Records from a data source
========================================================================
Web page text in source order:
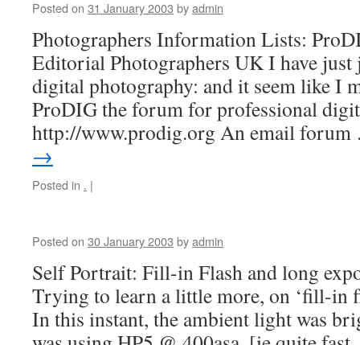
Posted on 31 January 2003 byadmin
Photographers Information Lists:
Editorial Photographers UK I have
digital photography: and it seem like I
ProDIG the forum for professional
http://www.prodig.org An email
→
Posted in . |
Posted on 30 January 2003 byadmin
Self Portrait: Fill-in Flash and long
Trying to learn a little more, on ‘fill-in
In this instant, the ambient light was
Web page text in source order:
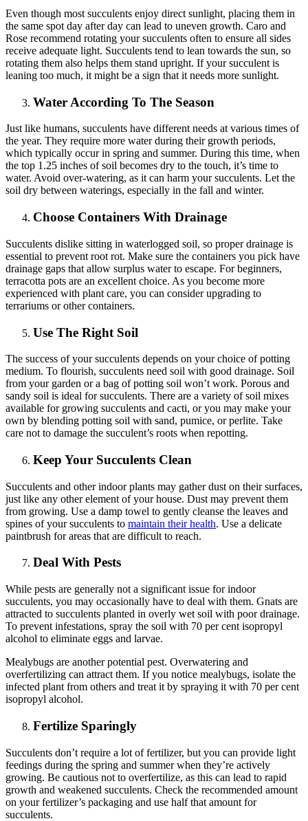
Even though most succulents enjoy direct sunlight, placing them in
the same spot day after day can lead to uneven growth. Caro and
Rose recommend rotating your succulents often to ensure all sides
receive adequate light. Succulents tend to lean towards the sun, so
rotating them also helps them stand upright. If your succulent is
leaning too much, it might be a sign that it needs more sunlight.
Water According To The Season
Just like humans, succulents have different needs at various times of
the year. They require more water during their growth periods,
which typically occur in spring and summer. During this time, when
the top 1.25 inches of soil becomes dry to the touch, it’s time to
water. Avoid over-watering, as it can harm your succulents. Let the
soil dry between waterings, especially in the fall and winter.
Choose Containers With Drainage
Succulents dislike sitting in waterlogged soil, so proper drainage is
essential to prevent root rot. Make sure the containers you pick have
drainage gaps that allow surplus water to escape. For beginners,
terracotta pots are an excellent choice. As you become more
experienced with plant care, you can consider upgrading to
terrariums or other containers.
Use The Right Soil
The success of your succulents depends on your choice of potting
medium. To flourish, succulents need soil with good drainage. Soil
from your garden or a bag of potting soil won’t work. Porous and
sandy soil is ideal for succulents. There are a variety of soil mixes
available for growing succulents and cacti, or you may make your
own by blending potting soil with sand, pumice, or perlite. Take
care not to damage the succulent’s roots when repotting.
Keep Your Succulents Clean
Succulents and other indoor plants may gather dust on their surfaces,
just like any other element of your house. Dust may prevent them
from growing. Use a damp towel to gently cleanse the leaves and
spines of your succulents to maintain their health. Use a delicate
paintbrush for areas that are difficult to reach.
Deal With Pests
While pests are generally not a significant issue for indoor
succulents, you may occasionally have to deal with them. Gnats are
attracted to succulents planted in overly wet soil with poor drainage.
To prevent infestations, spray the soil with 70 per cent isopropyl
alcohol to eliminate eggs and larvae.
Mealybugs are another potential pest. Overwatering and
overfertilizing can attract them. If you notice mealybugs, isolate the
infected plant from others and treat it by spraying it with 70 per cent
isopropyl alcohol.
Fertilize Sparingly
Succulents don’t require a lot of fertilizer, but you can provide light
feedings during the spring and summer when they’re actively
growing. Be cautious not to overfertilize, as this can lead to rapid
growth and weakened succulents. Check the recommended amount
on your fertilizer’s packaging and use half that amount for
succulents.
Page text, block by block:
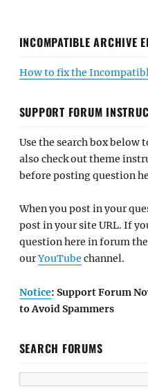
INCOMPATIBLE ARCHIVE
How to fix the
SUPPORT FORUM
Use the search box below
also check out theme
before posting question
When you post in your
post in your site URL. If
question here in forum
ourYouTube channel.
Notice: Support Forum
to Avoid Spammers
SEARCH FORUMS
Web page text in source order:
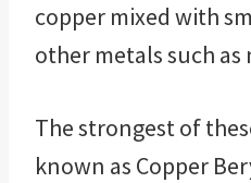
copper mixed with
other metals such
The strongest of
known as Copper
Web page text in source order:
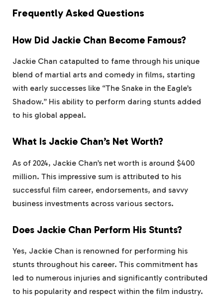
Frequently Asked Questions
How Did Jackie Chan Become Famous?
Jackie Chan catapulted to fame through his unique
blend of martial arts and comedy in films, starting
with early successes like “The Snake in the Eagle’s
Shadow.” His ability to perform daring stunts added
to his global appeal.
What Is Jackie Chan’s Net Worth?
As of 2024, Jackie Chan’s net worth is around $400
million. This impressive sum is attributed to his
successful film career, endorsements, and savvy
business investments across various sectors.
Does Jackie Chan Perform His Stunts?
Yes, Jackie Chan is renowned for performing his
stunts throughout his career. This commitment has
led to numerous injuries and significantly contributed
to his popularity and respect within the film industry.
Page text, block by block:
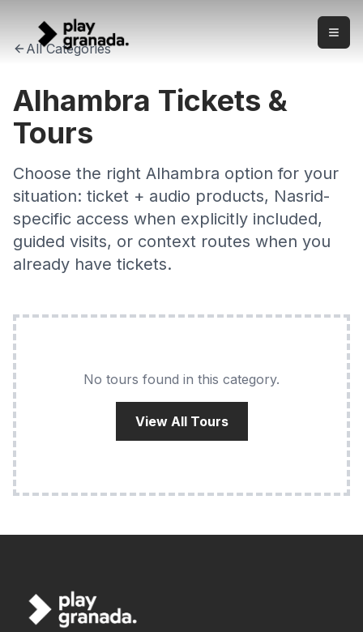
Check Alhambra ticket and tour options with clear
All Categories
Alhambra Tickets &
Tours
Choose the right Alhambra option for your
situation: ticket + audio products, Nasrid-
specific access when explicitly included,
guided visits, or context routes when you
already have tickets.
No tours found in this category.
View All Tours
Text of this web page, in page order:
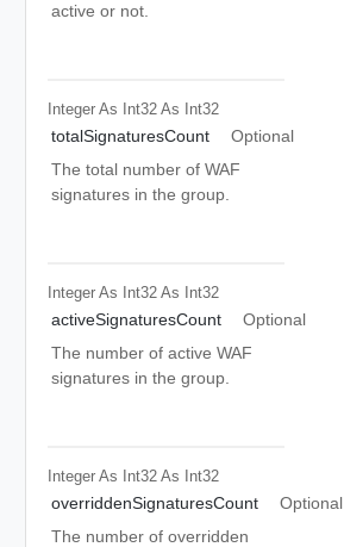
active or not.
Integer As Int32 As Int32
totalSignaturesCount
Optional
The total number of WAF
signatures in the group.
Integer As Int32 As Int32
activeSignaturesCount
Optional
The number of active WAF
signatures in the group.
Integer As Int32 As Int32
overriddenSignaturesCount
Optional
The number of overridden
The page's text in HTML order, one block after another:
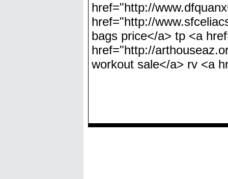
href="http://
href="http://
bags price</a> tp <a
href="http://
workout sale</a> rv <a
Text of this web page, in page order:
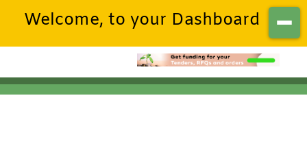
Welcome, to your Dashboard
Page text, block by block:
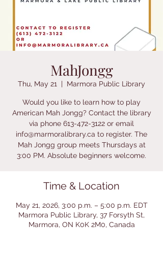
MahJongg
Thu, May 21
  |
Marmora Public Library
Would you like to learn how to play
American Mah Jongg? Contact the library
via phone 613-472-3122 or email
info@marmoralibrary.ca to register. The
Mah Jongg group meets Thursdays at
3:00 PM. Absolute beginners welcome.
Time & Location
May 21, 2026, 3:00 p.m. – 5:00 p.m. EDT
Marmora Public Library, 37 Forsyth St,
Marmora, ON K0K 2M0, Canada
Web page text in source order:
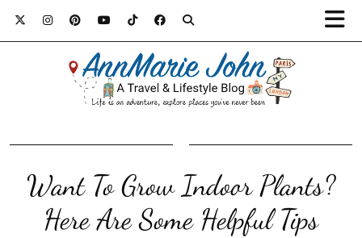
Want To Grow Indoor Plants?
Here Are Some Helpful Tips
========================================================================
Restate the data word for word and exclude every picture.

**SOLUTION TO THIS TASK**
Web page text in source order:
Posted on 31 January 2003 byadmin
Photographers Information Lists:
Editorial Photographers UK I have
digital photography: and it seem like I
ProDIG the forum for professional
http://www.prodig.org An email
→
Posted in . |
Posted on 30 January 2003 byadmin
Self Portrait: Fill-in Flash and long
Trying to learn a little more, on ‘fill-in
In this instant, the ambient light was
Web page text in source order:
Even though most succulents enjoy direct sunlight, placing them in
the same spot day after day can lead to uneven growth. Caro and
Rose recommend rotating your succulents often to ensure all sides
receive adequate light. Succulents tend to lean towards the sun, so
rotating them also helps them stand upright. If your succulent is
leaning too much, it might be a sign that it needs more sunlight.
Water According To The Season
Just like humans, succulents have different needs at various times of
the year. They require more water during their growth periods,
which typically occur in spring and summer. During this time, when
the top 1.25 inches of soil becomes dry to the touch, it’s time to
water. Avoid over-watering, as it can harm your succulents. Let the
soil dry between waterings, especially in the fall and winter.
Choose Containers With Drainage
Succulents dislike sitting in waterlogged soil, so proper drainage is
essential to prevent root rot. Make sure the containers you pick have
drainage gaps that allow surplus water to escape. For beginners,
terracotta pots are an excellent choice. As you become more
experienced with plant care, you can consider upgrading to
terrariums or other containers.
Use The Right Soil
The success of your succulents depends on your choice of potting
medium. To flourish, succulents need soil with good drainage. Soil
from your garden or a bag of potting soil won’t work. Porous and
sandy soil is ideal for succulents. There are a variety of soil mixes
available for growing succulents and cacti, or you may make your
own by blending potting soil with sand, pumice, or perlite. Take
care not to damage the succulent’s roots when repotting.
Keep Your Succulents Clean
Succulents and other indoor plants may gather dust on their surfaces,
just like any other element of your house. Dust may prevent them
from growing. Use a damp towel to gently cleanse the leaves and
spines of your succulents to maintain their health. Use a delicate
paintbrush for areas that are difficult to reach.
Deal With Pests
While pests are generally not a significant issue for indoor
succulents, you may occasionally have to deal with them. Gnats are
attracted to succulents planted in overly wet soil with poor drainage.
To prevent infestations, spray the soil with 70 per cent isopropyl
alcohol to eliminate eggs and larvae.
Mealybugs are another potential pest. Overwatering and
overfertilizing can attract them. If you notice mealybugs, isolate the
infected plant from others and treat it by spraying it with 70 per cent
isopropyl alcohol.
Fertilize Sparingly
Succulents don’t require a lot of fertilizer, but you can provide light
feedings during the spring and summer when they’re actively
growing. Be cautious not to overfertilize, as this can lead to rapid
growth and weakened succulents. Check the recommended amount
on your fertilizer’s packaging and use half that amount for
succulents.
Page text, block by block:
INCOMPATIBLE ARCHIVE
How to fix the
SUPPORT FORUM
Use the search box below
also check out theme
before posting question
When you post in your
post in your site URL. If
question here in forum
ourYouTube channel.
Notice: Support Forum
to Avoid Spammers
SEARCH FORUMS
Web page text in source order:
copper mixed with
other metals such
The strongest of
known as Copper
Web page text in source order:
Frequently Asked Questions
How Did Jackie Chan Become Famous?
Jackie Chan catapulted to fame through his unique
blend of martial arts and comedy in films, starting
with early successes like “The Snake in the Eagle’s
Shadow.” His ability to perform daring stunts added
to his global appeal.
What Is Jackie Chan’s Net Worth?
As of 2024, Jackie Chan’s net worth is around $400
million. This impressive sum is attributed to his
successful film career, endorsements, and savvy
business investments across various sectors.
Does Jackie Chan Perform His Stunts?
Yes, Jackie Chan is renowned for performing his
stunts throughout his career. This commitment has
led to numerous injuries and significantly contributed
to his popularity and respect within the film industry.
Page text, block by block:
Check Alhambra ticket and tour options with clear
All Categories
Alhambra Tickets &
Tours
Choose the right Alhambra option for your
situation: ticket + audio products, Nasrid-
specific access when explicitly included,
guided visits, or context routes when you
already have tickets.
No tours found in this category.
View All Tours
Text of this web page, in page order:
active or not.
Integer As Int32 As Int32
totalSignaturesCount
Optional
The total number of WAF
signatures in the group.
Integer As Int32 As Int32
activeSignaturesCount
Optional
The number of active WAF
signatures in the group.
Integer As Int32 As Int32
overriddenSignaturesCount
Optional
The number of overridden
The page's text in HTML order, one block after another:
href="http://
href="http://
bags price</a> tp <a
href="http://
workout sale</a> rv <a
Text of this web page, in page order:
Welcome, to your Dashboard
Page text, block by block:
MahJongg
Thu, May 21
  |
Marmora Public Library
Would you like to learn how to play
American Mah Jongg? Contact the library
via phone 613-472-3122 or email
info@marmoralibrary.ca to register. The
Mah Jongg group meets Thursdays at
3:00 PM. Absolute beginners welcome.
Time & Location
May 21, 2026, 3:00 p.m. – 5:00 p.m. EDT
Marmora Public Library, 37 Forsyth St,
Marmora, ON K0K 2M0, Canada
Web page text in source order:
Want To Grow Indoor Plants?
Here Are Some Helpful Tips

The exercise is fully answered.